I was given this puzzle:
At the end of the seminar, the lecturer waited outside to greet the attendees. The first three seen leaving were all women. The lecturer noted " assuming the attendees are leaving in random order, the probability of that is precisely 1/3." Show the lecturer is lying (or badly mistaken).
I've puzzled it out to proving that there is no ratio of $\binom{a}{3}/\binom{a+b}{3}$ that is 1/3, where $ a,b \in\mathbb{N}$ and $a\ge3$ and $b\ge0$, $a$ being the number of women and $b$ the number of men.
I'm stuck at this point (but empirically pretty convinced).
Any help/pointers appreciated.
Rasher
PS- as an amusing aside, the first 12 values in the sequence of values for $\binom{3+b}{3}$ are the total number of gifts received for each day of the "12 days of Christmas" song.
I've narrowed it down to proving that in the sequence generated by $n^3+3 n^2+2 n$ with $n \in\mathbb{N}$ and $n\ge1$ it is impossible for $3(n^3+3 n^2+2 n)$ to exist in the form of $n^3+3 n^2+2 n$ . Still stymied at this point.

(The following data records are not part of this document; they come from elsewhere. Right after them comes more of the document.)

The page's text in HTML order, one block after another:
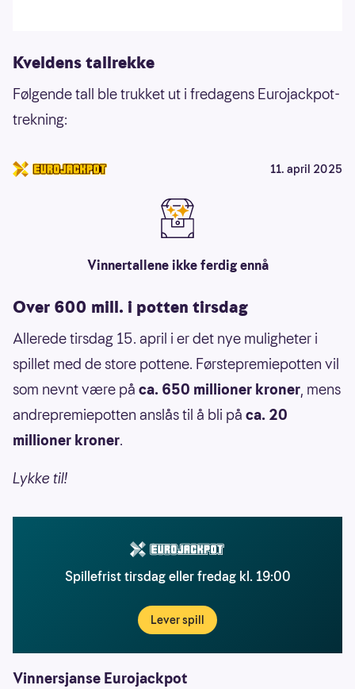
Kveldens tallrekke
Følgende tall ble trukket ut i fredagens Eurojackpot-
trekning:
11. april 2025
Vinnertallene ikke ferdig ennå
Over 600 mill. i potten tirsdag
Allerede tirsdag 15. april i er det nye muligheter i
spillet med de store pottene. Førstepremiepotten vil
som nevnt være på ca. 650 millioner kroner, mens
andrepremiepotten anslås til å bli på ca. 20
millioner kroner.
Lykke til!
Spillefrist tirsdag eller fredag kl. 19:00
Lever spill
Vinnersjanse Eurojackpot
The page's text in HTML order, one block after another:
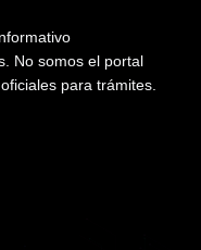
No somos el portal
para trámites.
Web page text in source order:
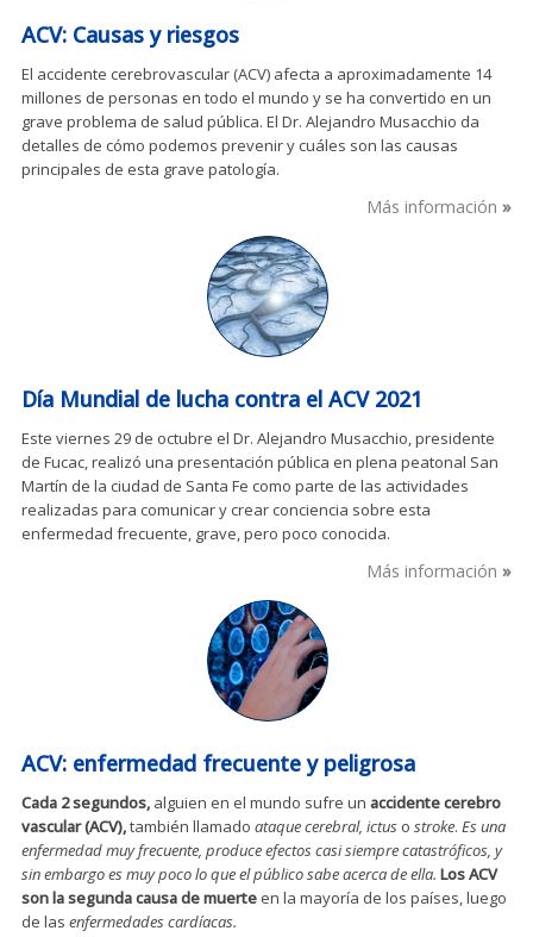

I found today a (somewhat) similar question at MathOverflow. Since my question seems to boil down to showing the Diophantine $6 a - 9 a^2 + 3 a^3 - 2 b + 3 b^2 - b^3=0$ has no solutions for $(a,b) \in\mathbb{N}$ and $(a,b)>= 3$ would it be appropriate to close this here and ask for help at MathOverflow to determine if this can be proved?

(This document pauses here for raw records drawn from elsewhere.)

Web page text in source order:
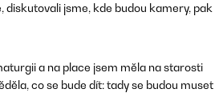
diskutovali jsme, kde budou kamery, pak
a na place jsem měla na starosti
co se bude dít: tady se budou muset
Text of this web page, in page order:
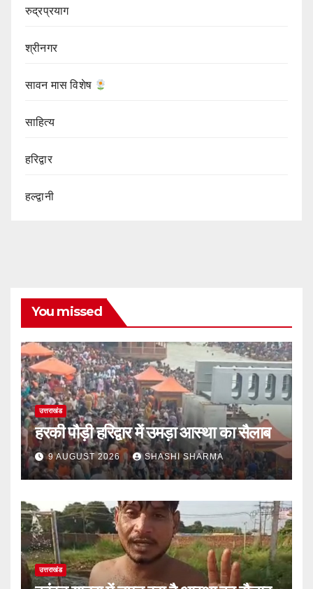
रुद्रप्रयाग
श्रीनगर
सावन मास विशेष
साहित्य
हरिद्वार
हल्द्वानी
You missed
उत्तराखंड
हरकी पौड़ी हरिद्वार में उमड़ा आस्था का सैलाब
9 AUGUST 2026 SHASHI SHARMA
उत्तराखंड
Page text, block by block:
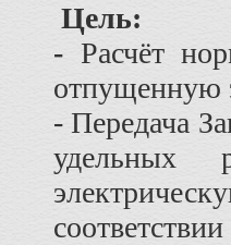
Цель:
- Расчёт
отпущенную
- Передача
удельных
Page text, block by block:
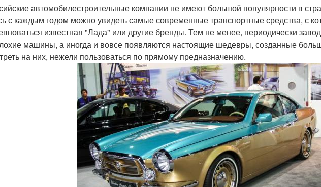
автомобилестроительные компании не имеют большой популярности в
с каждым годом можно увидеть самые современные транспортные средства, с
известная "Лада" или другие бренды. Тем не менее, периодически
машины, а иногда и вовсе появляются настоящие шедевры, созданные
на них, нежели пользоваться по прямому предназначению.
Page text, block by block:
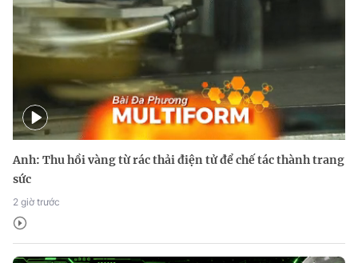
Anh: Thu hồi vàng từ rác thải điện tử để chế tác thành trang
sức
2 giờ trước
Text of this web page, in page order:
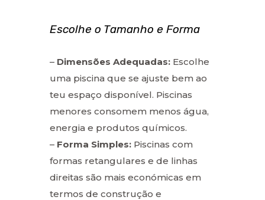
Escolhe o Tamanho e Forma
– Dimensões Adequadas: Escolhe
uma piscina que se ajuste bem ao
teu espaço disponível. Piscinas
menores consomem menos água,
energia e produtos químicos.
– Forma Simples: Piscinas com
formas retangulares e de linhas
direitas são mais económicas em
termos de construção e
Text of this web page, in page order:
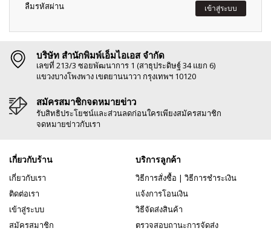
ลืมรหัสผ่าน เข้าสู่ระบบ
บริษัท สำนักพิมพ์เอ็มไอเอส จำกัด
เลขที่ 213/3 ซอยพัฒนาการ 1 (สาธุประดิษฐ์ 34 แยก 6)
แขวงบางโพงพาง เขตยานนาวา กรุงเทพฯ 10120
สมัครสมาชิกจดหมายข่าว
รับสิทธิประโยชน์และส่วนลดก่อนใครเพียงสมัครสมาชิก
จดหมายข่าวกับเรา
เกี่ยวกับร้าน
เกี่ยวกับเรา
ติดต่อเรา
เข้าสู่ระบบ
สมัครสมาชิก
บริการลูกค้า
วิธีการสั่งซื้อ | วิธีการชำระเงิน
แจ้งการโอนเงิน
วิธีจัดส่งสินค้า
ตรวจสอบถานะการจัดส่ง
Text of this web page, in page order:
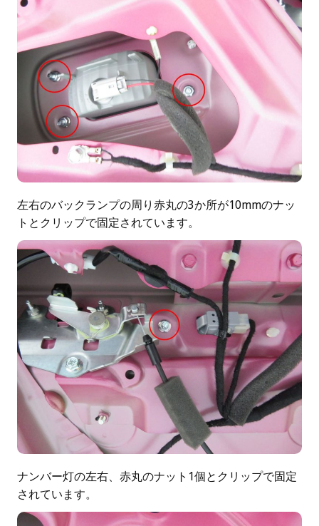
左右のバックランプの周り赤丸の3か所が10mmのナッ
トとクリップで固定されています。
ナンバー灯の左右、赤丸のナット1個とクリップで固定
されています。
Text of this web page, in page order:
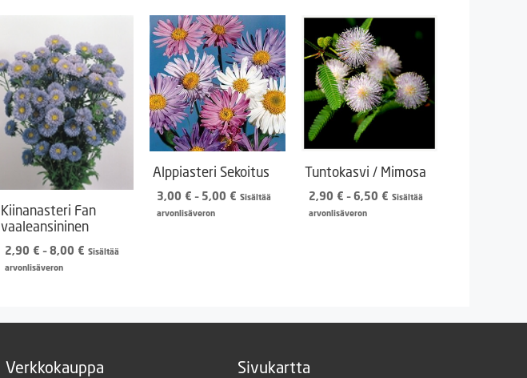
Kiinanasteri Fan
vaaleansininen
2,90 € – 8,00 € Hintaluokka:
Sisältää
arvonlisäveron
Alppiasteri Sekoitus
3,00 € – 5,00 € Hintaluokka:
Sisältää
arvonlisäveron
Tuntokasvi / Mimosa
2,90 € – 6,50 € Hintaluokka:
Sisältää
arvonlisäveron
Verkkokauppa Sivukartta
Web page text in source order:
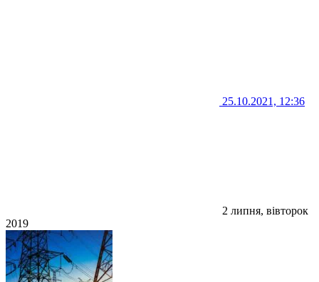
25.10.2021, 12:36
2 липня, вівторок
2019
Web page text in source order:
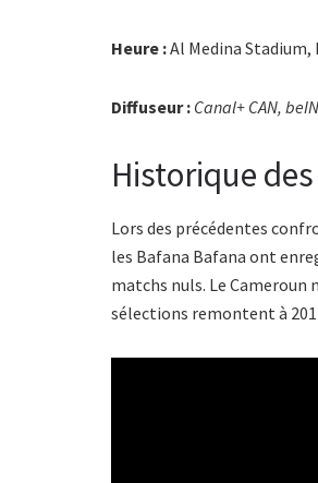
Heure :Al Medina Stadium,
Diffuseur : Canal+ CAN,
Historique
Lors des précédentes
les Bafana Bafana ont
matchs nuls. Le Cameroun
sélections remontent à
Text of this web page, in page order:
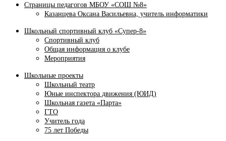
Страницы педагогов МБОУ «СОШ №8»
Казанцева Оксана Васильевна, учитель информатики
Школьный спортивный клуб «Супер-8»
Спортивный клуб
Общая информация о клубе
Мероприятия
Школьные проекты
Школьный театр
Юные инспектора движения (ЮИД)
Школьная газета «Парта»
ГТО
Учитель года
75 лет Победы
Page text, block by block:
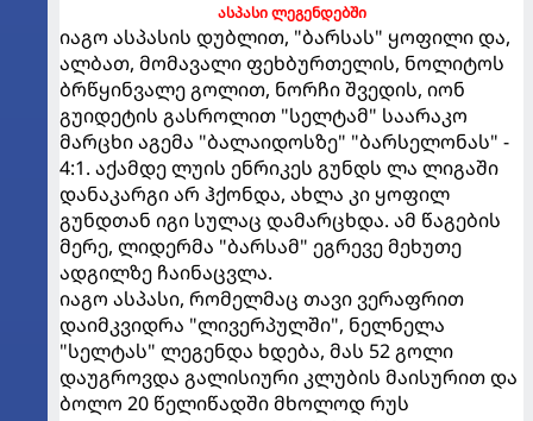
ასპასი ლეგენდებში
იაგო ასპასის დუბლით, "ბარსას" ყოფილი და,
ალბათ, მომავალი ფეხბურთელის, ნოლიტოს
ბრწყინვალე გოლით, ნორჩი შვედის, იონ
გუიდეტის გასროლით "სელტამ" საარაკო
მარცხი აგემა "ბალაიდოსზე" "ბარსელონას" -
4:1. აქამდე ლუის ენრიკეს გუნდს ლა ლიგაში
დანაკარგი არ ჰქონდა, ახლა კი ყოფილ
გუნდთან იგი სულაც დამარცხდა. ამ წაგების
მერე, ლიდერმა "ბარსამ" ეგრევე მეხუთე
ადგილზე ჩაინაცვლა.
იაგო ასპასი, რომელმაც თავი ვერაფრით
დაიმკვიდრა "ლივერპულში", ნელნელა
"სელტას" ლეგენდა ხდება, მას 52 გოლი
დაუგროვდა გალისიური კლუბის მაისურით და
ბოლო 20 წელიწადში მხოლოდ რუს
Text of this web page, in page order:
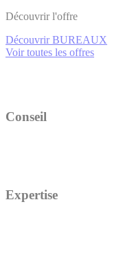
Découvrir l'offre
Découvrir BUREAUX
Voir toutes les offres
Conseil
Expertise
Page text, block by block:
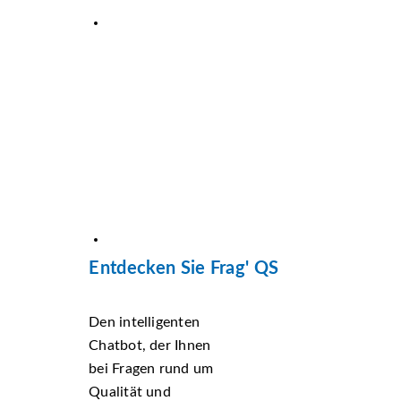
Entdecken Sie Frag' QS
Den intelligenten
Chatbot, der Ihnen
bei Fragen rund um
Qualität und
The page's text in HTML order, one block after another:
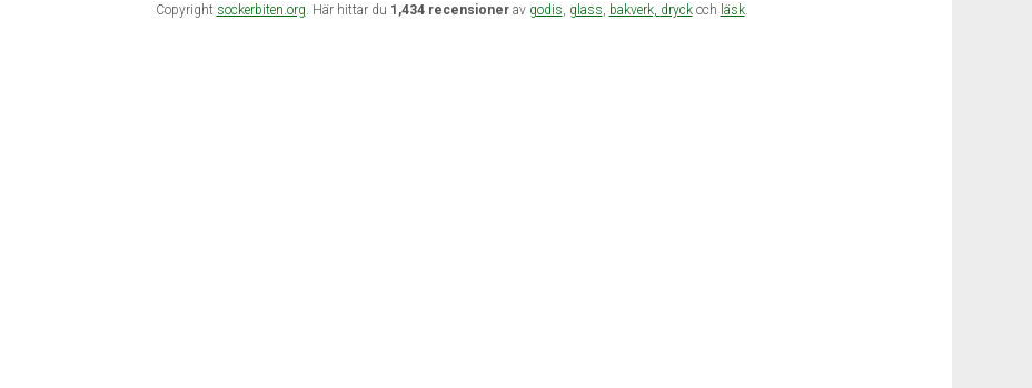
Copyright sockerbiten.org. Här hittar du 1,434 recensionerav godis, glass, bakverk, dryckoch läsk.
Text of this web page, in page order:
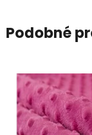
Podobné
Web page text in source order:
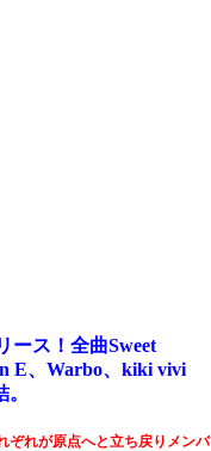
ース！全曲Sweet
E、Warbo、kiki vivi
ぞれが原点へと立ち戻りメンバ
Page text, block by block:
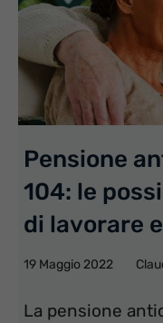
Pensione
104: le
di lavorare
19 Maggio 2022
La pensione

An update: I asked a post-doc here at Stanford if he'd have a look (he's done some heavy lifting in the area of bounds on ways $t$ can be represented as a binomial coefficient). To paraphrase his response "That's hard...probably beyond proof in the general case". Since I've tested for explicit solutions to beyond 100M, I'm settling with the lecturer is lying/mistaken at least in spirit unless one admits lecture halls the size of a state.

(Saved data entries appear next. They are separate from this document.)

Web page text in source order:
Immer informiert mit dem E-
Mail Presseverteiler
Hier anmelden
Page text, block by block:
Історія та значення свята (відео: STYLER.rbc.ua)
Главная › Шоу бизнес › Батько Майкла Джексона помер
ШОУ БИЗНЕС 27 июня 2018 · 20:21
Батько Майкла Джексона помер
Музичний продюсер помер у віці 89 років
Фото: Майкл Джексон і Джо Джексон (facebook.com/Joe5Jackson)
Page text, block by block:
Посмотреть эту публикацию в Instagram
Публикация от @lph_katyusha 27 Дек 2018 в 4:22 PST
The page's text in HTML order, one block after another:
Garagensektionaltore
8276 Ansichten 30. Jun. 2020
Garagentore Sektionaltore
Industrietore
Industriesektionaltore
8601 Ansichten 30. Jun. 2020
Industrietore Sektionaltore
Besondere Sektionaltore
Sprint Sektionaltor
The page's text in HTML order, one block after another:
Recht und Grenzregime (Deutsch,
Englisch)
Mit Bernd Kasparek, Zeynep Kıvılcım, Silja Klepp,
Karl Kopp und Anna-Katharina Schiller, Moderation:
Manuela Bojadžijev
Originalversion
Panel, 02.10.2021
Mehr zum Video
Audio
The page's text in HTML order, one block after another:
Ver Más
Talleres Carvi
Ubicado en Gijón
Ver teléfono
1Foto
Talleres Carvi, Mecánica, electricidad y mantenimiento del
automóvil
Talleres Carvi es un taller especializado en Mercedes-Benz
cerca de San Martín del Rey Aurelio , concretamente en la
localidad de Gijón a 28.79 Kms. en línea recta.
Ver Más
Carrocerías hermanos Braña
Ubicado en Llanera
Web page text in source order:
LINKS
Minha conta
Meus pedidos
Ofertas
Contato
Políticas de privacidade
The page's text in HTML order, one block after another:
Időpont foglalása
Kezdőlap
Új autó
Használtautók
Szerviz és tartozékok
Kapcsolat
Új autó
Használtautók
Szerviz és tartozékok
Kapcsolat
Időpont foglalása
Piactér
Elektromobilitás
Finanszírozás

Your ratio is $\frac{a! (a+b-3)! 3!}{(a-3)!3!(a+b)!} = \frac{(a+b-3)!}{(a-3)!(a+b)!} = 1/\binom{a+b-3}{a+b},$ so you are trying to prove that $\binom{a+b}{a+b-3}$ is never equal to $3.$ If you look at Pascal's triangle, you will see that the third column is increasing, so you need only check it for a couple of initial values.